How to perform Gibbs sampling for this distribution? I tried to sample this equation by Gibbs sampling.

$
P\{X=i,y \le Y \le y+dy,N=n\}\propto C^n_iy^{i+\alpha-1}(1-y)^{n-i+\beta-1}e^{-\lambda}\frac{\lambda^n}{n!}dy
$

I know I should generate X given $(y,n)$, Y given $(x,n)$ and N given $(x,y)$ step by step.
But I don't know how to generate them because I don't know the $\lambda$ and what $dy$ does mean.
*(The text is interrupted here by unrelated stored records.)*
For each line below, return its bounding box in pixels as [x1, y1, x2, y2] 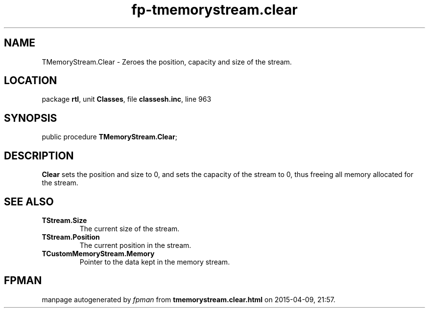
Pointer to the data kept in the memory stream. [79, 257, 230, 266]
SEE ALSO [4, 195, 54, 208]
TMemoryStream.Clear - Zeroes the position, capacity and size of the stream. [42, 57, 292, 66]
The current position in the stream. [79, 241, 191, 249]
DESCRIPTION [4, 149, 74, 162]
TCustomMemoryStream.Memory [42, 249, 155, 258]
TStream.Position [42, 232, 100, 241]
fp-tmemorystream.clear [131, 1, 298, 18]
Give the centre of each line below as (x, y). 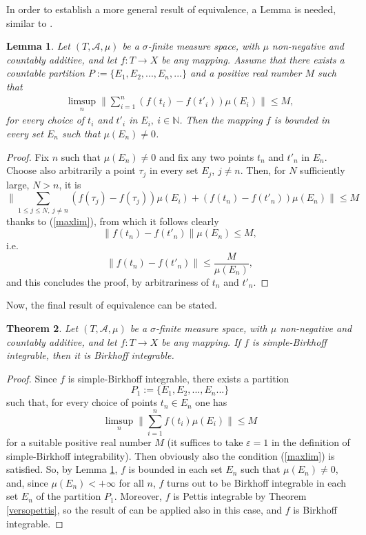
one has (211, 402)
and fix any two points (206, 156)
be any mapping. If (201, 341)
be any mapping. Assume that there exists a (253, 59)
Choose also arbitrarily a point (71, 170)
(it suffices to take (205, 442)
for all (131, 482)
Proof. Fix (28, 156)
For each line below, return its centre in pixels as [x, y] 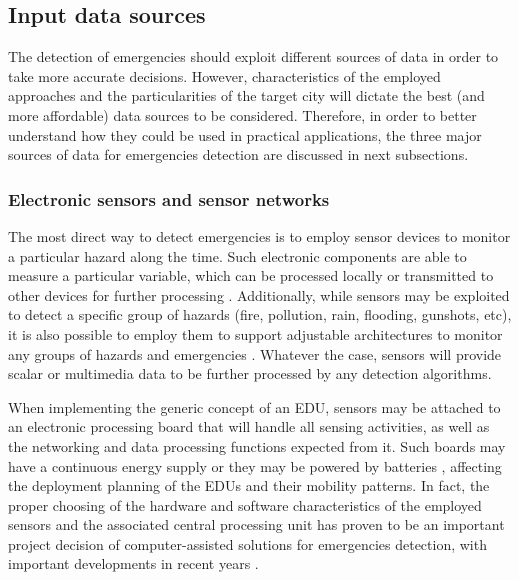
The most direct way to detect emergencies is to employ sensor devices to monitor [259, 235]
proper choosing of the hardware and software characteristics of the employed [245, 504]
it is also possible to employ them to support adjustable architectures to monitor [255, 333]
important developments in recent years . [133, 563]
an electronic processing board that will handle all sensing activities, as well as [249, 426]
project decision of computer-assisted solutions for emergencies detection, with [247, 543]
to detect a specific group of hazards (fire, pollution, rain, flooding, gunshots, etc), [260, 314]
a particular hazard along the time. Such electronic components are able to [237, 255]
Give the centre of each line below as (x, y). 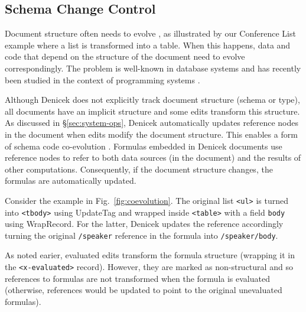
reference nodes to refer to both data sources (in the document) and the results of (153, 157)
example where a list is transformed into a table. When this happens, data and (148, 45)
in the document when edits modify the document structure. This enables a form (151, 134)
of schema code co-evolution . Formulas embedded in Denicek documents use (144, 146)
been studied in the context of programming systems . (102, 79)
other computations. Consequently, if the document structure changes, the (139, 169)
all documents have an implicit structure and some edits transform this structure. (152, 111)
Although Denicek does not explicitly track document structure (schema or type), (152, 100)
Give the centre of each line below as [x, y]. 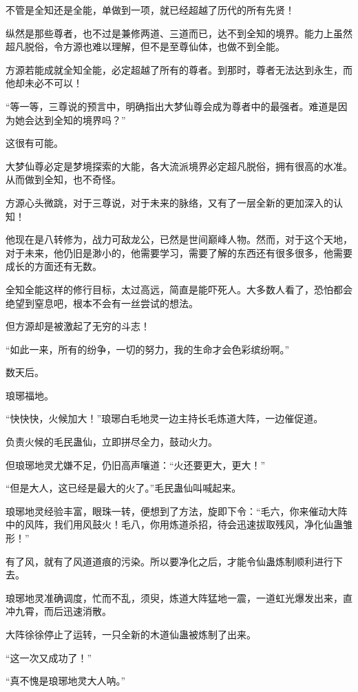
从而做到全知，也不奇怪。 [63, 179]
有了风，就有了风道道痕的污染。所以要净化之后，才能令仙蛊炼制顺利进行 [169, 561]
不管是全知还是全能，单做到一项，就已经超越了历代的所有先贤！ [150, 10]
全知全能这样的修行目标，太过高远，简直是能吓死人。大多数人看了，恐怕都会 [179, 289]
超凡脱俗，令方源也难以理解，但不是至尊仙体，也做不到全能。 [145, 46]
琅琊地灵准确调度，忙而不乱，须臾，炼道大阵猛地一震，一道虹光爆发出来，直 [179, 597]
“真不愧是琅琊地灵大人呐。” [66, 681]
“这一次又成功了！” [49, 657]
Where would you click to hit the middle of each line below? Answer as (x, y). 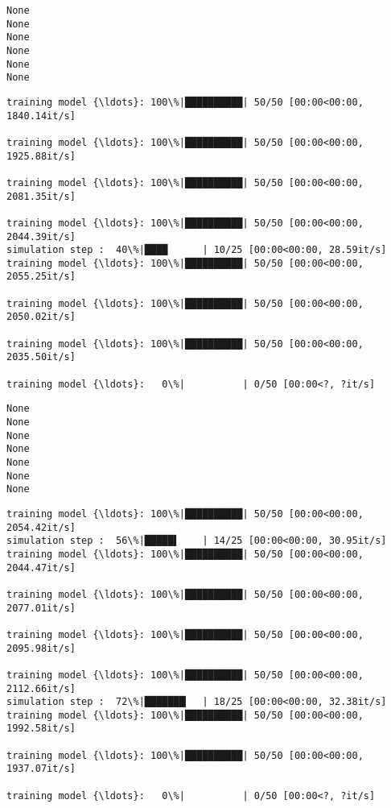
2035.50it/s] (41, 357)
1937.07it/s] (41, 769)
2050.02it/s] (41, 317)
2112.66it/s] (41, 688)
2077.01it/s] (41, 608)
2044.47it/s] (41, 568)
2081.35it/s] (41, 196)
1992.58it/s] (41, 729)
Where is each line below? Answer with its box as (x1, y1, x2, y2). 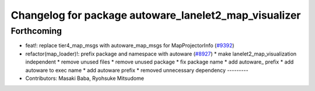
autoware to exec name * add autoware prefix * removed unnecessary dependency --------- (25, 66, 249, 73)
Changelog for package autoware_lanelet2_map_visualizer (10, 9, 301, 22)
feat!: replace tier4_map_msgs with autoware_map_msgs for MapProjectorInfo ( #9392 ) (25, 42, 235, 49)
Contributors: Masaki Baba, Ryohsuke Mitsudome (25, 75, 144, 82)
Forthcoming (10, 26, 62, 36)
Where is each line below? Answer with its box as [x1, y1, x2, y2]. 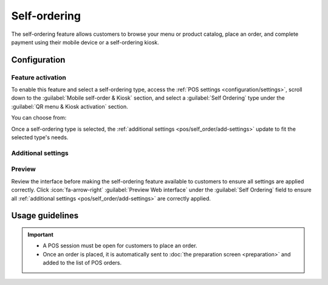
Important [27, 231, 54, 238]
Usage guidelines [11, 210, 79, 221]
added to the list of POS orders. [43, 259, 122, 267]
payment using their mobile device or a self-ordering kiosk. [11, 38, 159, 46]
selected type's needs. [11, 134, 69, 141]
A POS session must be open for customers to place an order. [43, 242, 197, 249]
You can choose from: [11, 114, 67, 122]
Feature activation [11, 73, 66, 81]
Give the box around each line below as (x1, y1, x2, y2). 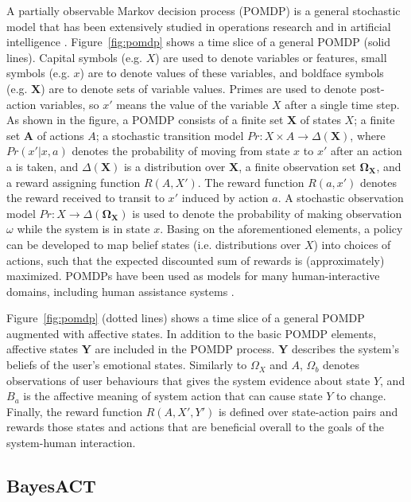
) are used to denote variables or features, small (155, 49, 387, 65)
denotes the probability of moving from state (72, 142, 290, 159)
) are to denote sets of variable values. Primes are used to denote (41, 80, 357, 96)
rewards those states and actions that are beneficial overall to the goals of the (6, 418, 385, 435)
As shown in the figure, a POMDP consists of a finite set (6, 111, 284, 128)
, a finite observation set (238, 158, 356, 174)
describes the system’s (291, 341, 399, 357)
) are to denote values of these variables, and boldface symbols (79, 64, 384, 81)
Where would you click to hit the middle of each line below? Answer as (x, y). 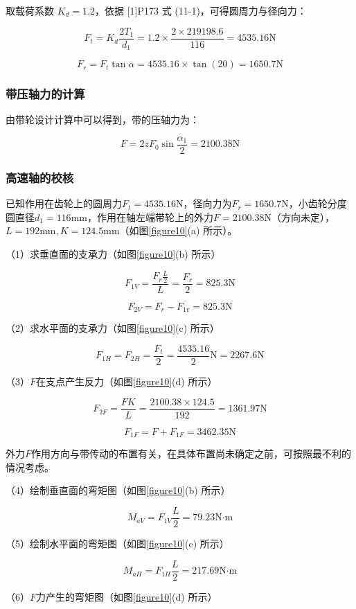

Please help me!!
 A: Some clarifications:

*

*I guess that you have the constraints $n\ge i$, $i \ge 0$ and $0\le y \le1$.

*$dy$ is just an indication that $Y$ is a continuous variable and that reported is a probability density.

*$n$ and $i$ indicate instead integer valued random variables

*$\lambda$ is just a positive real parameter

As you noticed, to apply Gibbs sampling you need to be able to sample the conditional distributions. Notice that:

*

*$P(Y=y|X=i,N=n) \propto \beta(i-\alpha,n-i+\beta)$
where you have the $\beta$-distribution.
Then:


*$P(X=i|Y=y,N=n) \propto Binom(y)$
where you have the binomial distribution:
and finally:


*$P(N=n|X=i,Y=y) \propto i+P$, where:

$P \propto Poisson((1-y)\lambda)$
where it enters the Poisson distribution.
The third result is maybe the not immediate one. Notice that the conditional distribution in that case is:
$P(N=n|X=i,Y=y)\propto (1-y)^n \binom n i \lambda^n/n! \propto (\lambda(1-y))^n/(n-i)!$
Now define $P=N-i$ and realize that $P$ has the correct Poisson density from which you can derive result number 3 .
You have all your ingredients now. You should be able to sample these standard distributions using your preferred computational framework (Python/R).